By Patrick Emerson
Oregon Economics Blog
On Sunday, The Oregonian published a massively long op-ed piece by two McKinsey consultants arguing that the US has a big problem in the fact that out very top students are not going into teaching (K-12). They spend a long time describing how poor the US is at attracting top college students to go into teaching relative to other countries that have top performing education systems. They spend a long time discussing the ways that the US could go about fixing this problem and how it is not a daunting as it seems.
But throughout the entire article is the assumption, left unexamined until the last paragraph despite its massive length, that better students make better teachers. The problem with this is that the answer appears to be no.
Here is a passage from a New York Times Magazine article on what makes a good teacher:
But what makes a good teacher? There have been many quests for the one essential trait, and they have all come up empty-handed. Among the factors that do not predict whether a teacher will succeed: a graduate-school degree, a high score on the SAT, an extroverted personality, politeness, confidence, warmth, enthusiasm and having passed the teacher-certification exam on the first try.
This is a pretty good summary of the (good) evidence: things that we can observe about teachers (where they went to school, their certifications, their academic success) are not good predictors of being effective teachers in the classroom.
Particularly gauling is the last paragraph of the Oregonian Op-Ed which finally gets around to trying to make the case that recruiting better students is critical to improve educational performance:
Some U.S. researchers say there’s little evidence that teachers with stronger academic backgrounds produce higher student achievement, but this conclusion is starkly at odds with the experiences of Singapore, Finland and South Korea. Our McKinsey colleagues have studied more than 50 school systems around the world and have never seen a nation achieve or sustain world-class educational performance without drawing its teachers from the top third of their class. Should we really bet our children’s future on the possibility that our country might be the exception?
Er…those ‘some U.S. researchers’ are the ones that very carefully try and isolate the causal link. Unlike McKinsey and Co. that appears to have no concept of the problem confusing correlation with causality. We don’t know the counterfactual and cannot, I repeat, CANNOT make any causal statement about the effectiveness of teachers from this observed correlation.

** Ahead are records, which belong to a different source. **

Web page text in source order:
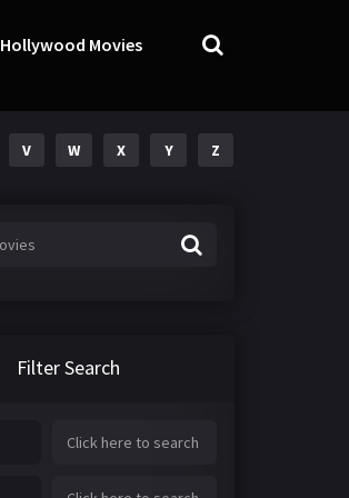
Hollywood Movies
V W X Y Z
Filter Search
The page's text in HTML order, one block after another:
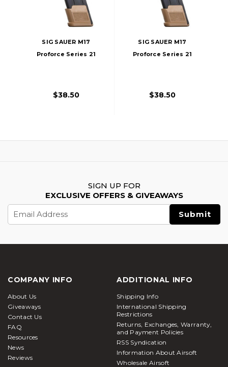
SIG SAUER M17
Proforce Series 21
$38.50
SIG SAUER M17
Proforce Series 21
$38.50
SIGN UP FOR
EXCLUSIVE OFFERS & GIVEAWAYS
Address
COMPANY INFO
About Us
Giveaways
Contact Us
FAQ
Resources
News
Reviews
ADDITIONAL INFO
Shipping Info
International Shipping
Restrictions
Returns, Exchanges, Warranty,
and Payment Policies
RSS Syndication
Information About Airsoft
Wholesale Airsoft
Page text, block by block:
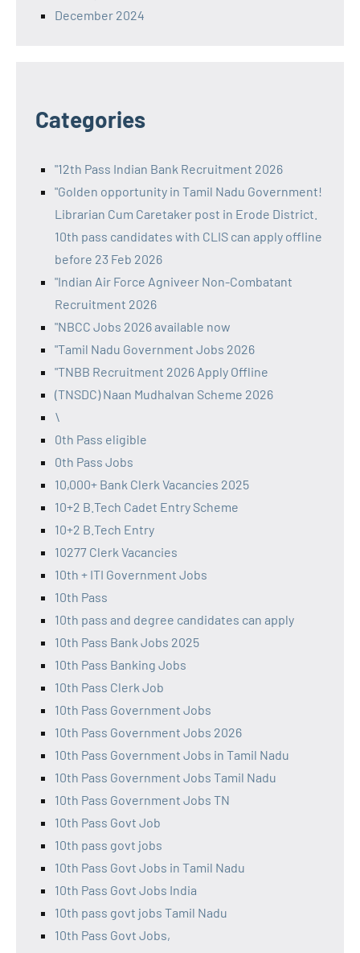
December 2024
Categories
"12th Pass Indian Bank Recruitment 2026
"Golden opportunity in Tamil Nadu Government!
Librarian Cum Caretaker post in Erode District.
10th pass candidates with CLIS can apply offline
before 23 Feb 2026
"Indian Air Force Agniveer Non-Combatant
Recruitment 2026
"NBCC Jobs 2026 available now
"Tamil Nadu Government Jobs 2026
"TNBB Recruitment 2026 Apply Offline
(TNSDC) Naan Mudhalvan Scheme 2026
\
0th Pass eligible
0th Pass Jobs
10,000+ Bank Clerk Vacancies 2025
10+2 B.Tech Cadet Entry Scheme
10+2 B.Tech Entry
10277 Clerk Vacancies
10th + ITI Government Jobs
10th Pass
10th pass and degree candidates can apply
10th Pass Bank Jobs 2025
10th Pass Banking Jobs
10th Pass Clerk Job
10th Pass Government Jobs
10th Pass Government Jobs 2026
10th Pass Government Jobs in Tamil Nadu
10th Pass Government Jobs Tamil Nadu
10th Pass Government Jobs TN
10th Pass Govt Job
10th pass govt jobs
10th Pass Govt Jobs in Tamil Nadu
10th Pass Govt Jobs India
10th pass govt jobs Tamil Nadu
10th Pass Govt Jobs,
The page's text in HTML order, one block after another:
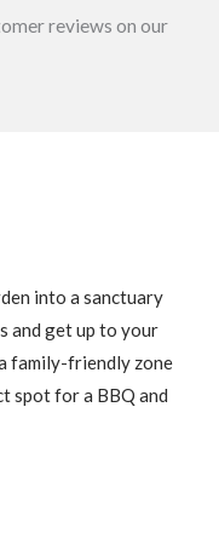
reviews on our
into a sanctuary
and get up to your
family-friendly zone
spot for a BBQ and
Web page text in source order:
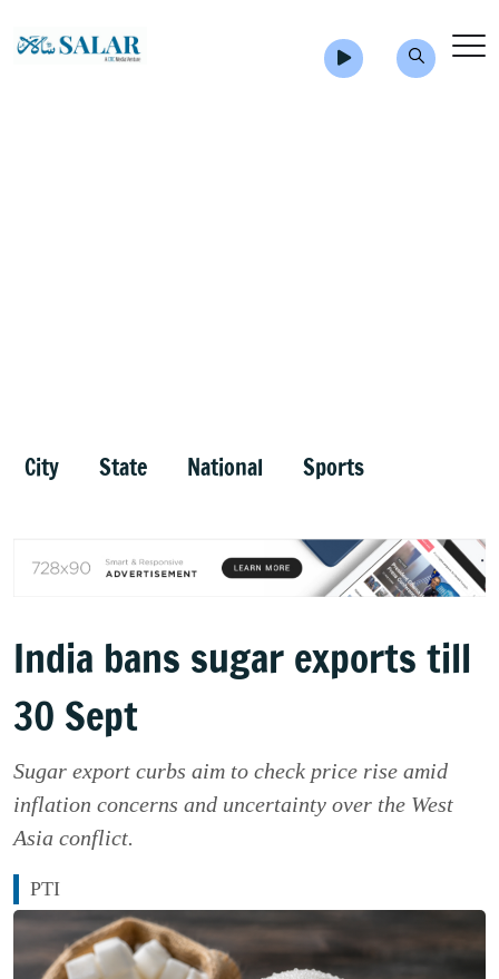
City State National Sports
India bans sugar exports till
30 Sept
Sugar export curbs aim to check price rise amid
inflation concerns and uncertainty over the West
Asia conflict.
PTI
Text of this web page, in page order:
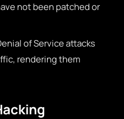
not been patched or
of Service attacks
rendering them
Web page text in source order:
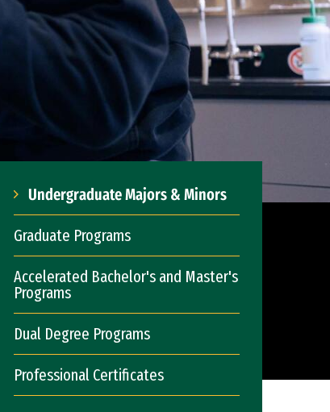
Undergraduate Majors & Minors
Graduate Programs
Accelerated Bachelor's and Master's
Programs
Dual Degree Programs
Professional Certificates
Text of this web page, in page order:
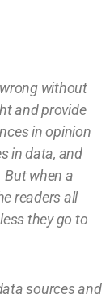
wrong without
and provide
in opinion
in data, and
when a
readers all
they go to
sources and
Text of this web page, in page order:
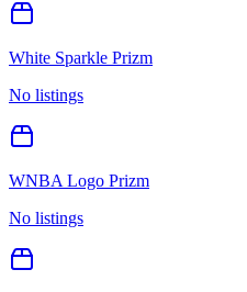
White Sparkle Prizm
No listings
WNBA Logo Prizm
No listings
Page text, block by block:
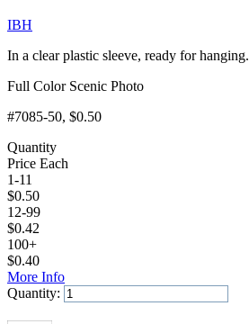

Okay now that I have vented, what interests me even more than the bad scholarship is the essential question this raises: do we really want our best and brightest becoming K-12 teachers? I am not sure it takes a person with an amazing aptitude for astro-physics to teach a second grader how to add. I think I’d rather have the astro-physics prodigy go off and do astro-physics. Or a talented biologist teaching kids about chrysalis instead of finding a cure for cancer. Or a exceptional engineer teaching Phys. Ed. rather than solving the energy problem. In other words, rather than viewing the current state of affairs in US education as a failure, it is quite possible that this represents a strength of how free labor markets are in the country. Perhaps we have the comparative advantage equation all figured out – channeling talent where it is relatively most effective (okay, if we ignore investment bankers).
This is likely to be seen as provocative, but as an economist I don’t see it that way, when I think about my own kids, I am not sure it matters to me if their grade school teachers scored 800 on the math section of the SAT, but it matter a lot to me if they can connect with students, adjust to their different needs and inspire them. And, by the way, I am the son of a public high school english teacher who went to Stanford and is pretty damn smart, so I am not dismissing intelligence, rather making a case for other attributes that may matter as much or more.
And the every widening skill premium accounts for some of what has been the declining relative pay for teachers. With all the productivity enhancing technology out in the world the difference between productivity in areas where technology makes a big impact and areas where it doesn’t (teaching) means that relative returns are going to diverge (see: cost disease). This is true for my profession as well – economists in the private sector have wage gains that far exceed those of us that chose education.
By the way, that NY Times Magazine article is about whether we can make good and effective teachers or are some people just born to be good and we can’t do much. It is very interesting and I don’t know the answer, but I suspect that both are important. Good training can make anyone better but some have a knack and some don’t. Which again to an economist is not a mark of shame, but simply a skill/requirement mismatch.
This is the lesson of comparative advantage: we are all relatively good at something.